:: Problem statement ::
Whenever a line contains the string "seasons", copy it out of the entries.

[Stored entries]
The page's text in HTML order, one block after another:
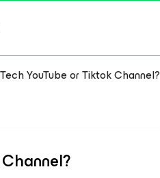
YouTube or Tiktok Channel?
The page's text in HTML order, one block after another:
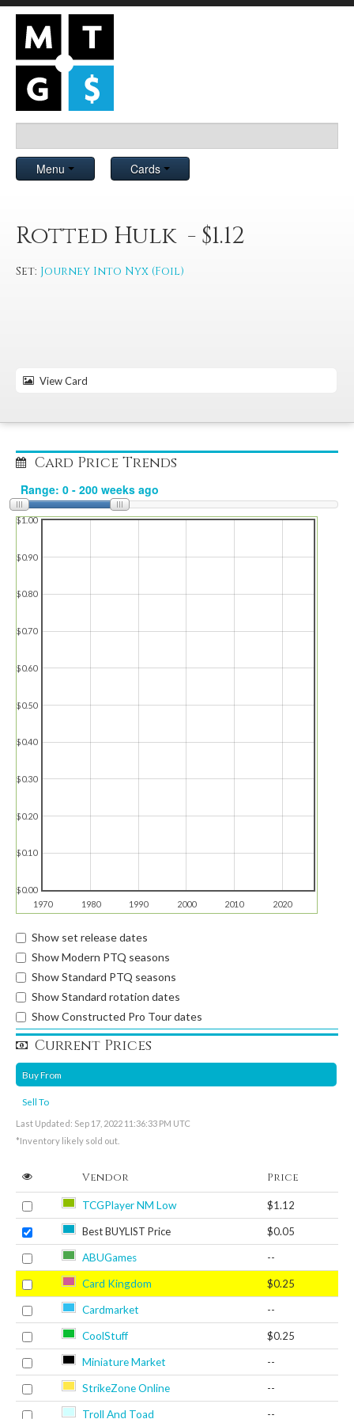
Menu Cards
Rotted Hulk - $1.12
Set: Journey Into Nyx (Foil)
View Card
Card Price Trends
1970 1980 1990 2000 2010 2020
$0.00
$0.10
$0.20
$0.30
$0.40
$0.50
$0.60
$0.70
$0.80
$0.90
$1.00
Show set release dates
Show Modern PTQ seasons
Show Standard PTQ seasons
Show Standard rotation dates
Show Constructed Pro Tour dates
Current Prices
Buy From
Sell To
Last Updated: Sep 17, 2022 11:36:33 PM UTC
*Inventory likely sold out.
Vendor Price
TCGPlayer NM Low $1.12
Best BUYLIST Price $0.05
ABUGames --
Card Kingdom $0.25
Cardmarket --
CoolStuff $0.25
Miniature Market --
StrikeZone Online --
Troll And Toad --

:: Your solution ::
Show Modern PTQ seasons
Show Standard PTQ seasons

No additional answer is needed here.